Марико объяснила Блэкторну заминку с саке.
– Сколько времени понадобится, чтобы достать еще?
– Немного. Может быть, вам пока стоит принять ванну? Я прослежу, чтобы саке подали сразу, как принесут.
– Торанага ничего не говорил о своих планах касательно меня перед отъездом? О морских делах?
– Нет. Извините, он ничего не говорил об этом. – Марико искала признаки опьянения. Но, к ее удивлению, оно никак не проявлялось: ни легкого оживления, ни сбивчивой речи. От того количества спиртного, что он выпил за столь короткое время, любой японец давно бы уже был пьян. – Вам не нравится саке, Андзин-сан?
– Слишком слабое. Оно не пьянит.
– Вы стремитесь забыться?
– Нет – решить.
– Все будет сделано.
– Мне нужны книги, бумага и перо.
– Завтра я предоставлю вам все это.
– Нет, сегодня же вечером, Марико-сан. Я должен начать сейчас.
– Господин Торанага сказал, что пришлет вам книгу – как вы называете их? – грамматику и словари, составленные святыми отцами.
– Сколько это займет времени?
– Не знаю. Но я проведу здесь три дня. Возможно, за это время смогу быть вам полезной. И Фудзико-сан здесь, чтобы поддержать вас. – Она улыбнулась, радуясь за него. – Мне выпала честь сказать вам, что она будет вашей наложницей, и…
– Что?
– Господин Торанага просил ее быть вашей наложницей, и она согласилась. Она будет…
– Но я не согласен…
– Что вы говорите? Извините, я не понимаю…
– Она не нужна мне. Ни как наложница, ни в любом другом качестве. Я считаю ее безобразной.
Марико уставилась на него:
– Но что же тогда делать?
– Пусть она уезжает.
– Но, Андзин-сан, вы не можете отказаться! Это будет ужасным оскорблением для господина Торанаги, для нее, для всех! Что она вам сделала плохого? Ничего! Усаги Фудзико…

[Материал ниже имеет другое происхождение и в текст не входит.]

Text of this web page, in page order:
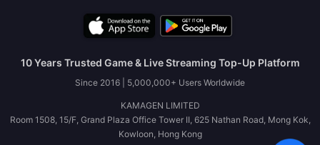
10 Years Trusted Game & Live Streaming Top-Up Platform
Since 2016 | 5,000,000+ Users Worldwide
KAMAGEN LIMITED
Room 1508, 15/F, Grand Plaza Office Tower II, 625 Nathan Road, Mong Kok,
Kowloon, Hong Kong
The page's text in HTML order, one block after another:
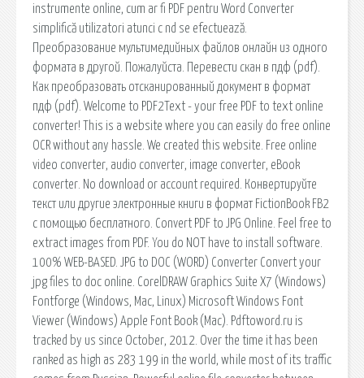
instrumente online, cum ar fi PDF pentru Word Converter
simplifică utilizatori atunci c nd se efectuează.
Преобразование мультимедийных файлов онлайн из одного
формата в другой. Пожалуйста. Перевести скан в пдф (pdf).
Как преобразовать отсканированный документ в формат
пдф (pdf). Welcome to PDF2Text - your free PDF to text online
converter! This is a website where you can easily do free online
OCR without any hassle. We created this website. Free online
video converter, audio converter, image converter, eBook
converter. No download or account required. Конвертируйте
текст или другие электронные книги в формат FictionBook FB2
с помощью бесплатного. Convert PDF to JPG Online. Feel free to
extract images from PDF. You do NOT have to install software.
100% WEB-BASED. JPG to DOC (WORD) Converter Convert your
jpg files to doc online. CorelDRAW Graphics Suite X7 (Windows)
Fontforge (Windows, Mac, Linux) Microsoft Windows Font
Viewer (Windows) Apple Font Book (Mac). Pdftoword.ru is
tracked by us since October, 2012. Over the time it has been
ranked as high as 283 199 in the world, while most of its traffic
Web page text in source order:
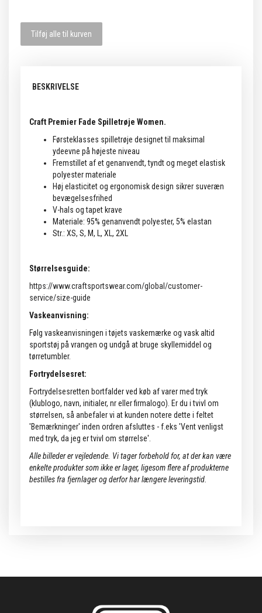
Tilføj alle til kurven
BESKRIVELSE
Craft Premier Fade Spilletrøje Women.
Førsteklasses spilletrøje designet til maksimal
ydeevne på højeste niveau
Fremstillet af et genanvendt, tyndt og meget elastisk
polyester materiale
Høj elasticitet og ergonomisk design sikrer suveræn
bevægelsesfrihed
V-hals og tapet krave
Materiale: 95% genanvendt polyester, 5% elastan
Str.: XS, S, M, L, XL, 2XL
Størrelsesguide:
https://www.craftsportswear.com/global/customer-
service/size-guide
Vaskeanvisning:
Følg vaskeanvisningen i tøjets vaskemærke og vask altid
sportstøj på vrangen og undgå at bruge skyllemiddel og
tørretumbler.
Fortrydelsesret:
Fortrydelsesretten bortfalder ved køb af varer med tryk
(klublogo, navn, initialer, nr eller firmalogo). Er du i tvivl om
størrelsen, så anbefaler vi at kunden notere dette i feltet
'Bemærkninger' inden ordren afsluttes - f.eks 'Vent venligst
med tryk, da jeg er tvivl om størrelse'.
Alle billeder er vejledende. Vi tager forbehold for, at der kan være
enkelte produkter som ikke er lager, ligesom flere af produkterne
bestilles fra fjernlager og derfor har længere leveringstid.
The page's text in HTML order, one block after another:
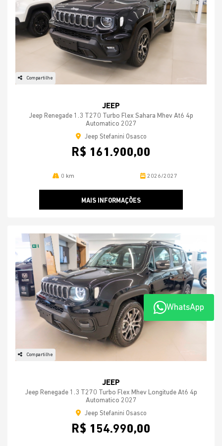
Compartilhe
JEEP
Jeep Renegade 1.3 T270 Turbo Flex Sahara Mhev At6 4p
Automatico 2027
Jeep Stefanini Osasco
R$ 161.900,00
0 km 2026/2027
MAIS INFORMAÇÕES
Compartilhe
JEEP
Jeep Renegade 1.3 T270 Turbo Flex Mhev Longitude At6 4p
Automatico 2027
Jeep Stefanini Osasco
R$ 154.990,00
WhatsApp
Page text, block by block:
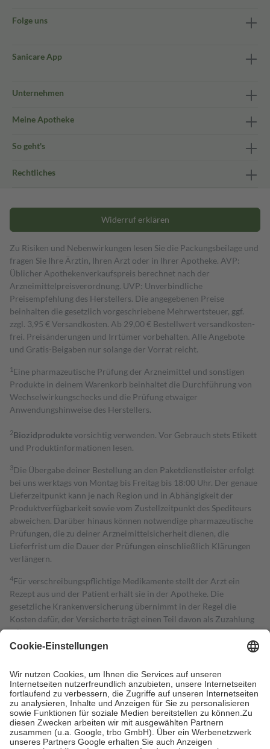
Folge uns
Sanicare App
Unternehmen
Meine Apotheke
So geht's
Rechtliches
Widerruf erklären
Zu Risiken und Nebenwirkungen lesen Sie die Packungsbeilage und
fragen Sie Ihre Ärztin, Ihren Arzt oder in Ihrer Apotheke. AVP:
Üblicher Apothekenverkaufspreis berechnet nach der
Arzneimittelpreisverordnung. UVP: Unverbindliche
Preisempfehlung des Herstellers. Die angegebenen Preise
beinhalten die gesetzlich vorgeschriebene Mehrwertsteuer, ggf.
zzgl. 3,95 € Versandkosten. Ab 29,00 € Bestell­wert versand­kosten­
frei. Preisänderungen und Irrtümer vorbehalten. Alle Angebote
und Gratis-Beigaben nur solange der Vorrat reicht.
1 Eine pharmazeutische Prüfung der Arzneimittel und sonstigen
Produkte in deinem Warenkorb beinhaltet die Durchführung von
Wechselwirkungschecks und die Prüfung etwaiger
Anwendungshinweise des Herstellers.
2Biozidproduktevorsichtig verwenden. Vor Gebrauch stets Etikett
und Produktinformationen lesen.
3Die Übergabe deiner Bestellung an den Paketdienstleister erfolgt
bei uns werktags von Montag bis Freitag bis 18:00 Uhr. Der genaue
Lieferzeitpunkt kann je nach Region und in Abhängigkeit der
Produktverfügbarkeit sowie vom Zustellzeitpunkt des Spediteurs
abweichen. Darüber hinaus können notwendige pharmazeutische
Prüfungen, die zu deiner Arzneimittelsicherheit dienen, die
Lieferfrist um die Dauer der Prüfungen einschließlich Klärungen
verlängern.
4Für verschreibungspflichtige Medikamente stellt der Arzt ein
Rezept aus und der Patient erhält sie in der Apotheke. Die
gesetzliche Krankenversicherung übernimmt in der Regel die
Kosten dafür, der Versicherte trägt einen Teil davon als Zuzahlung
mit.
Grundsätzlich leisten Mitglieder Zuzahlungen in Höhe von zehn
höchstens zehn Euro.
Es sind jedoch nie mehr als die tatsächlichen
Kosten der Leistung zu entrichten.
Diese Regeln gelten grundsätzlich auch für Online-Apotheken.
Bei Heilmitteln und häuslicher Krankenpflege beträgt die
Zuzahlung zehn Prozent der Kosten sowie zehn Euro je
Verordnung.
Um das Engagement der Versicherten für ihre eigene Gesundheit zu
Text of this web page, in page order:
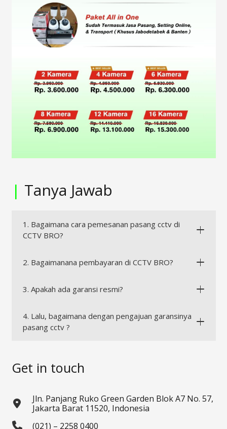
| Tanya Jawab
1. Bagaimana cara pemesanan pasang cctv di
CCTV BRO?
2. Bagaimanana pembayaran di CCTV BRO?
3. Apakah ada garansi resmi?
4. Lalu, bagaimana dengan pengajuan garansinya
pasang cctv ?
Get in touch
Jln. Panjang Ruko Green Garden Blok A7 No. 57,
Jakarta Barat 11520, Indonesia
(021) – 2258 0400
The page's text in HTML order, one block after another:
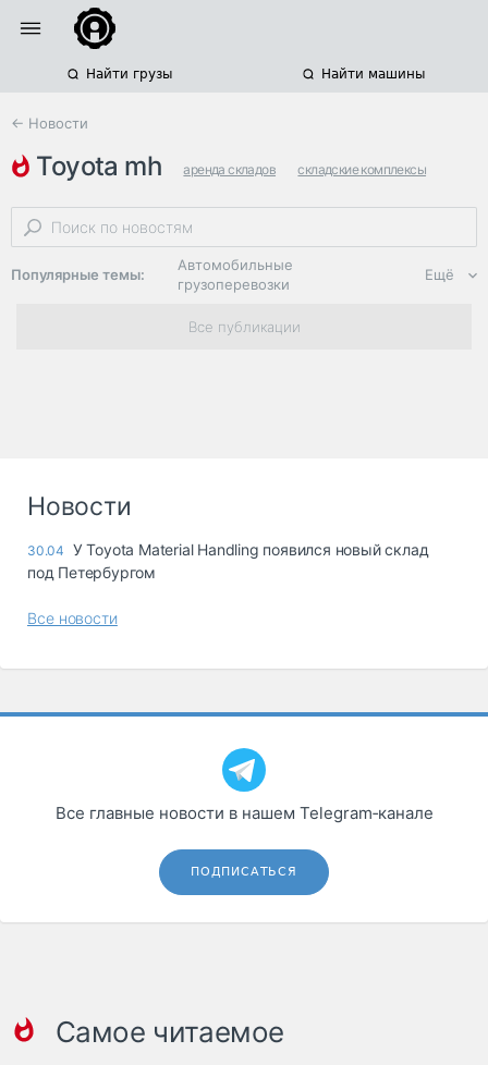
Найти грузы Найти машины
← Новости
toyota mh аренда складов складские комплексы
склады санкт-петербурга и ленобласти
Популярные темы:
Автомобильные
грузоперевозки
Региональная
логистика
опасные грузы
грузовые
Коммерческий
транспорт
Спецтехника
Автосервис,
запчасти, шины
Дзен
Ещё
Все публикации
Новости
30.04 У Toyota Material Handling появился новый склад
под Петербургом
Все новости
Все главные новости в нашем Telegram‑канале
ПОДПИСАТЬСЯ
Самое читаемое
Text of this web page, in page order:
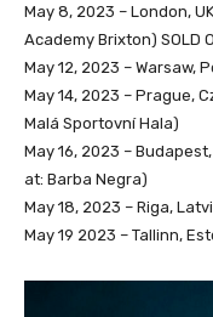
May 8, 2023 – London,
Academy Brixton) SOLD
May 12, 2023 – Warsaw,
May 14, 2023 – Prague,
Malá Sportovní Hala)
May 16, 2023 –
at: Barba Negra)
May 18, 2023 – Riga,
May 19 2023 – Tallinn,
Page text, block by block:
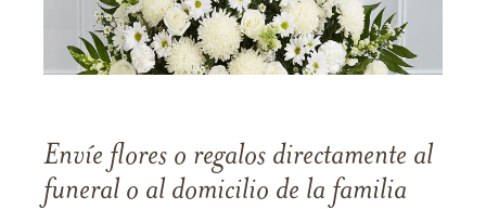
Envíe flores o regalos directamente al
funeral o al domicilio de la familia
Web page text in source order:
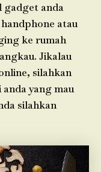
gadget anda
atau
ke rumah
Jikalau
silahkan
yang mau
silahkan
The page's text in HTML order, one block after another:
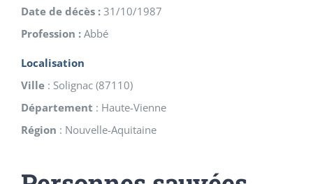
Date de décès : 31/10/1987
Profession : Abbé
Localisation
Ville : Solignac (87110)
Département : Haute-Vienne
Région : Nouvelle-Aquitaine
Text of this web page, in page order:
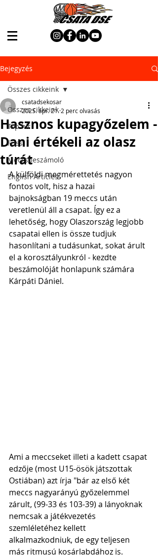
Bejegyzés
Összes cikkeink
Top hír
Friss
Meccsbeszámoló
English Articles
Összes cikkeink
Hasznos kupagyőzelem -
Dani értékeli az olasz
túrát
csatadsekosar
2025. ápr. 21. 2 perc olvasás
A külföldi megmérettetés nagyon
fontos volt, hisz a hazai
bajnokságban 19 meccs után
veretlenül áll a csapat. Így ez a
lehetőség, hogy Olaszország legjobb
csapatai ellen is össze tudjuk
hasonlítani a tudásunkat, sokat árult
el a korosztályunkról - kezdte
beszámolóját honlapunk számára
Kárpáti Dániel.
Ami a meccseket illeti a kadett csapat
edzője (most U15-ösök játszottak
Ostiában) azt írja "bár az első két
meccs nagyarányú győzelemmel
zárult, (99-33 és 103-39) a lányoknak
nemcsak a játékvezetés
szemléletéhez kellett
alkalmazkodniuk, de egy teljesen
más ritmusú kosárlabdához is.
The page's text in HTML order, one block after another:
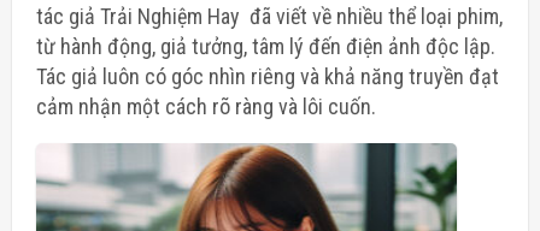
tác giả Trải Nghiệm Hay đã viết về nhiều thể loại phim,
từ hành động, giả tưởng, tâm lý đến điện ảnh độc lập.
Tác giả luôn có góc nhìn riêng và khả năng truyền đạt
cảm nhận một cách rõ ràng và lôi cuốn.
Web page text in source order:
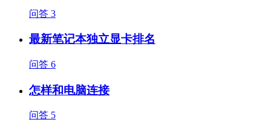
问答 3
最新笔记本独立显卡排名
问答 6
怎样和电脑连接
问答 5
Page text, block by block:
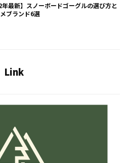
年最新】スノーボードゴーグルの選び方と
ブランド6選
Link
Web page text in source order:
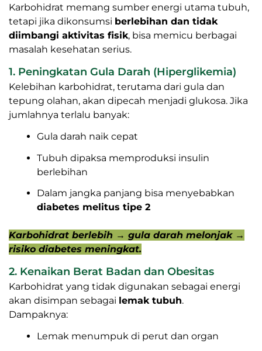
Karbohidrat memang sumber energi utama tubuh,
tetapi jika dikonsumsi berlebihan dan tidak
diimbangi aktivitas fisik, bisa memicu berbagai
masalah kesehatan serius.
1. Peningkatan Gula Darah (Hiperglikemia)
Kelebihan karbohidrat, terutama dari gula dan
tepung olahan, akan dipecah menjadi glukosa. Jika
jumlahnya terlalu banyak:
Gula darah naik cepat
Tubuh dipaksa memproduksi insulin
berlebihan
Dalam jangka panjang bisa menyebabkan
diabetes melitus tipe 2
Karbohidrat berlebih → gula darah melonjak →
risiko diabetes meningkat.
2. Kenaikan Berat Badan dan Obesitas
Karbohidrat yang tidak digunakan sebagai energi
akan disimpan sebagai lemak tubuh.
Dampaknya:
Lemak menumpuk di perut dan organ
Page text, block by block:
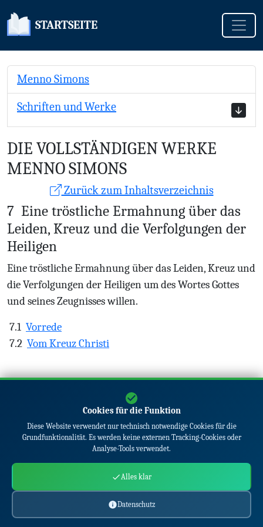
STARTSEITE
Menno Simons
Schriften und Werke
DIE VOLLSTÄNDIGEN WERKE
MENNO SIMONS
Zurück zum Inhaltsverzeichnis
7 Eine tröstliche Ermahnung über das
Leiden, Kreuz und die Verfolgungen der
Heiligen
Eine tröstliche Ermahnungüber das Leiden, Kreuzund
die Verfolgungen der Heiligen um des WortesGottes
und seines Zeugnisses willen.
7.1 Vorrede
7.2 Vom Kreuz Christi
© 2026www.maertyrerspiegel.de|Über|Kontakt
Datenschutz
Cookies für die Funktion
Diese Website verwendet nur technisch notwendige Cookies für die
Grundfunktionalität. Es werden keine externen Tracking-Cookies oder
Analyse-Tools verwendet.
Alles klar
Datenschutz
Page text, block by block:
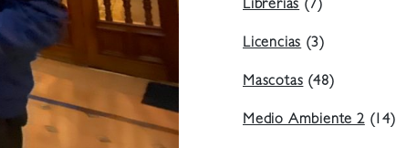
Librerías(7)
Licencias(3)
Mascotas(48)
Medio Ambiente 2(14)
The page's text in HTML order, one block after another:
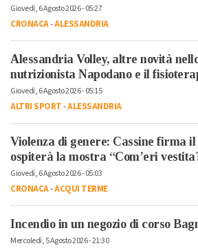
Giovedì, 6 Agosto 2026 - 05:27
CRONACA-ALESSANDRIA
Alessandria Volley, altre novità
nutrizionista Napodano e il
Giovedì, 6 Agosto 2026 - 05:15
ALTRI SPORT-ALESSANDRIA
Violenza di genere: Cassine firma
ospiterà la mostra “Com’eri
Giovedì, 6 Agosto 2026 - 05:03
CRONACA-ACQUI TERME
Incendio in un negozio di corso
Mercoledì, 5 Agosto 2026 - 21:30
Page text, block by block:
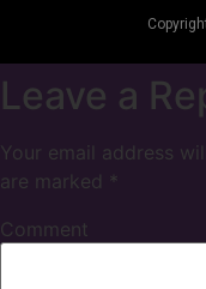
Leave a
Your email address
are marked *
Comment
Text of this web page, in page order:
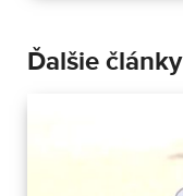
Ďalšie články
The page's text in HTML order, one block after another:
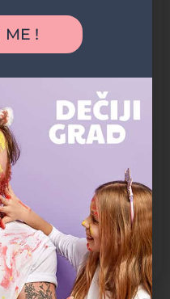
Kockice
Kreativne radionice
Penjalice
Trambolina
Vrteška
ME !
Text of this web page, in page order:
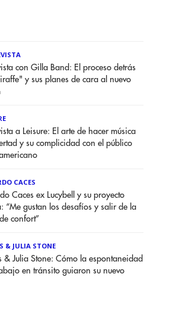
con Gilla Band: El proceso detrás
y sus planes de cara al nuevo
a Leisure: El arte de hacer música
y su complicidad con el público
CACES
Caces ex Lucybell y su proyecto
“Me gustan los desafíos y salir de la
confort”
& JULIA STONE
& Julia Stone: Cómo la espontaneidad
en tránsito guiaron su nuevo
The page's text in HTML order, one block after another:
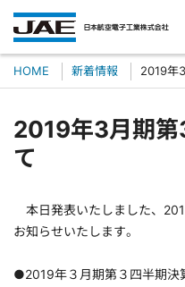
HOME 新着情報 2019年
2019年3月期第
て
本日発表いたしました、
お知らせいたします。
●2019年３月期第３四半期決
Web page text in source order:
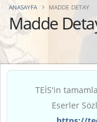
Madde
ANASAYFA MADDE DETAY
TEİS'in
Eserler
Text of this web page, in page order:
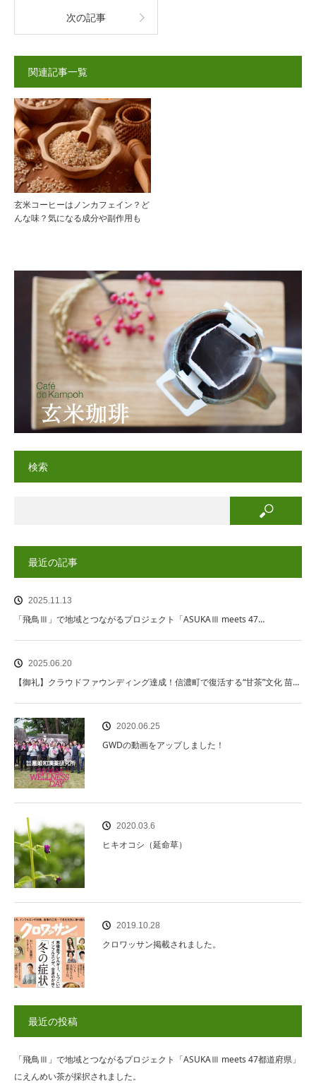
次の記事
関連記事一覧
玄米コーヒーはノンカフェイン？ど
んな味？気になる成分や副作用も
検索
最近の記事
2025.11.13
「飛鳥Ⅲ」で地域とつながるプロジェクト「ASUKAⅢ meets 47…
2025.06.20
【御礼】クラウドファウンディング達成！信濃町で復活する“甘茶”文化 苗…
2020.06.25
GWDの動画をアップしました！
2020.03.6
ヒキオコシ（延命草）
2019.10.28
クロワッサン掲載されました。
最近の投稿
「飛鳥Ⅲ」で地域とつながるプロジェクト「ASUKAⅢ meets 47都道府県」
にえんめい茶が採択されました。
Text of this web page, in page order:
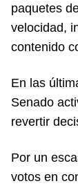
paquetes
velocidad,
contenido
En las
Senado
revertir
Por un
votos en
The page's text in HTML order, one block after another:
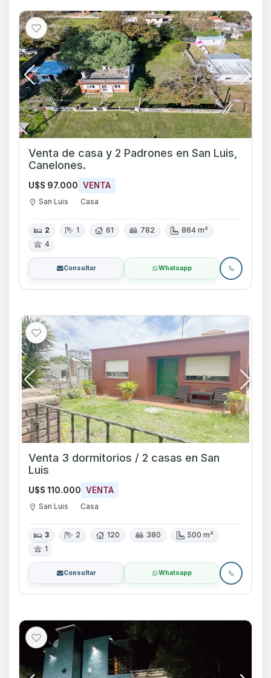
Venta de casa y 2 Padrones en San Luis,
Canelones.
U$S 97.000 VENTA
San Luis Casa
2 1 61 782
864 m²
4
Consultar Whatsapp
Venta 3 dormitorios / 2 casas en San
Luis
U$S 110.000 VENTA
San Luis Casa
3 2 120 380
500 m²
1
Consultar Whatsapp
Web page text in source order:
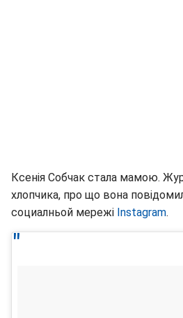
Ксенія Собчак стала мамою.
хлопчика, про що вона
социалньой мережі Instagram.
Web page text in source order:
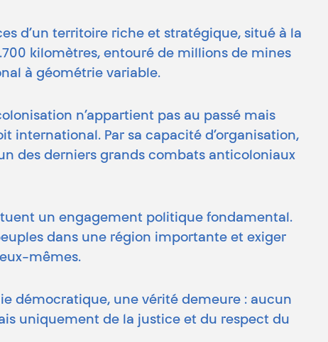
d’un territoire riche et stratégique, situé à la
kilomètres, entouré de millions de mines
à géométrie variable.
n’appartient pas au passé mais
international. Par sa capacité d’organisation,
des derniers grands combats anticoloniaux
un engagement politique fondamental.
dans une région importante et exiger
mêmes.
démocratique, une vérité demeure : aucun
uniquement de la justice et du respect du
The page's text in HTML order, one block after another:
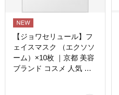
【ジョワセリュール】フ
ェイスマスク （エクソソ
ーム）×10枚 ｜京都 美容
ブランド コスメ 人気 コ
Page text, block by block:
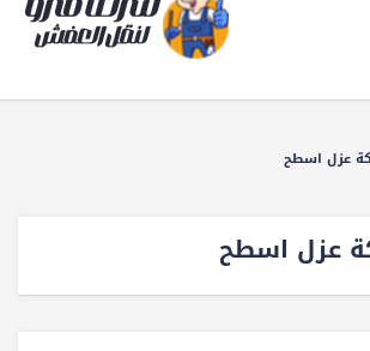
عزل اسطح
عزل اسطح
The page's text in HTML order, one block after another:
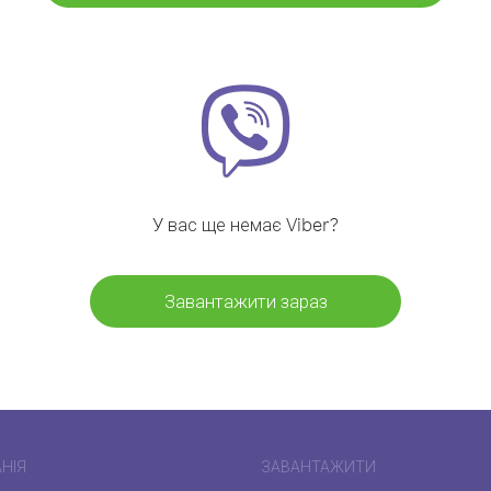
У вас ще немає Viber?
Завантажити зараз
ЗАВАНТАЖИТИ
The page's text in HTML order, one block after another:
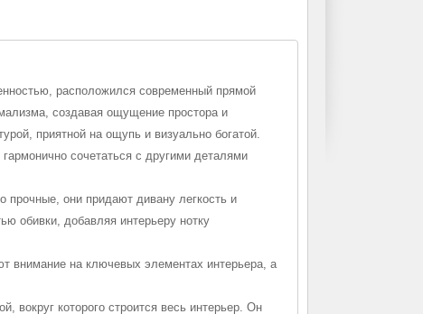
расположился современный прямой
создавая ощущение простора и
приятной на ощупь и визуально богатой.
сочетаться с другими деталями
прочные, они придают дивану легкость и
обивки, добавляя интерьеру нотку
внимание на ключевых элементах интерьера, а
вокруг которого строится весь интерьер. Он
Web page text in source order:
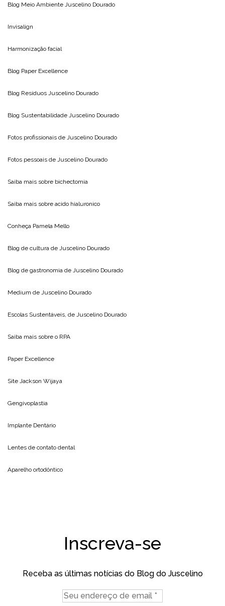
Blog Meio Ambiente Juscelino Dourado
Invisalign
Harmonização facial
Blog Paper Excellence
Blog Resíduos Juscelino Dourado
Blog Sustentabilidade Juscelino Dourado
Fotos profissionais de Juscelino Dourado
Fotos pessoais de Juscelino Dourado
Saiba mais sobre bichectomia
Saiba mais sobre acido hialuronico
Conheça Pamela Mello
Blog de cultura de Juscelino Dourado
Blog de gastronomia de Juscelino Dourado
Medium de Juscelino Dourado
Escolas Sustentáveis, de Juscelino Dourado
Saiba mais sobre o RPA
Paper Excellence
Site Jackson Wijaya
Gengivoplastia
Implante Dentário
Lentes de contato dental
Aparelho ortodôntico
Inscreva-se
Receba as últimas notícias do Blog do Juscelino
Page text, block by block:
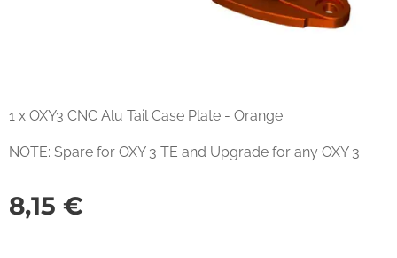
1 x OXY3 CNC Alu Tail Case Plate - Orange
NOTE: Spare for OXY 3 TE and Upgrade for any OXY 3
8,15 €
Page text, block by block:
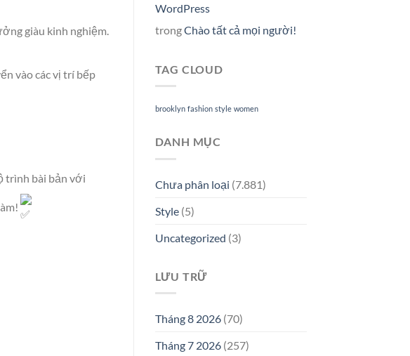
giàu kinh nghiệm.
vào các vị trí bếp
trình bài bản với
WordPress
trongChào tất cả mọi người!
TAG CLOUD
brooklyn fashion style women
DANH MỤC
Chưa phân loại (7.881)
Style(5)
Uncategorized (3)
LƯU TRỮ
Tháng 8 2026(70)
Tháng 7 2026(257)
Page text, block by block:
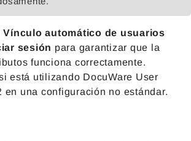
Vínculo automático de usuarios
sesión para garantizar que la
funciona correctamente.
está utilizando DocuWare User
en una configuración no estándar.

– Слушайте меня! – Слова Блэкторна эхом разносились по веранде и всему дому. – Скажите ей, чтобы уезжала!
– Простите, Андзин-сан, вы не правы, что сердитесь. Вы…
– Я не сержусь, – холодно произнес Блэкторн. – Как вы не можете взять в толк, что я устал быть марионеткой? Я не хочу этой женщины. Я хочу получить обратно мой корабль, команду и забыть все это! Я не останусь здесь на шесть месяцев. Мне не нравятся ваши обычаи. Это ужасно, что один человек угрожает похоронить всю деревню, если я не научусь японскому языку. А что касается наложницы – это хуже, чем рабство. Это чертово оскорбление – замыслить такое, не спросив моего согласия!
«Что же теперь делать? – беспомощно спрашивала себя Марико. – При чем тут безобразие, если речь идет о наложнице? И Фудзико вовсе не безобразна. Как он не понимает?» Потом она вспомнила предупреждение Торанаги: «Марико-сан, вы лично отвечаете за то, чтобы, во-первых, Ябу не помешал моему отъезду, после того как я отдам ему свой меч, и, во-вторых, Андзин-сан согласился остаться в Андзиро». – «Я сделаю все, что смогу, господин. Но боюсь, Андзин-сан доставит мне хлопот». – «Обращайтесь с ним как с соколом. Это ключ к нему. Я приручаю сокола за два дня. Вам даю три».
Она отвернулась от Блэкторна и напрягла весь свой ум. «А он действительно похож на сокола, – подумала она. – Тот же пронзительный клекот, бессмысленная ярость, а когда спокоен – то же высокомерие, тот же немигающий взгляд, та же самоуглубленность и непреходящая, внезапно прорывающаяся злобность».
– Я согласна. С вами обошлись ужасно, и вы вправе рассердиться, – произнесла она примирительно. – Да, конечно же, господину Торанаге следовало спросить вас, но он ведь не знает ваших обычаев. Он только пытался оказать вам честь, как поступил бы в отношении любого заслужившего награды самурая. Он сделал вас хатамото – это почти что рыцарь, Андзин-сан. Во всем Канто их не более тысячи. А что касается госпожи Усаги Фудзико, он только пытался услужить вам. У нас, Андзин-сан, это рассматривается как большая честь.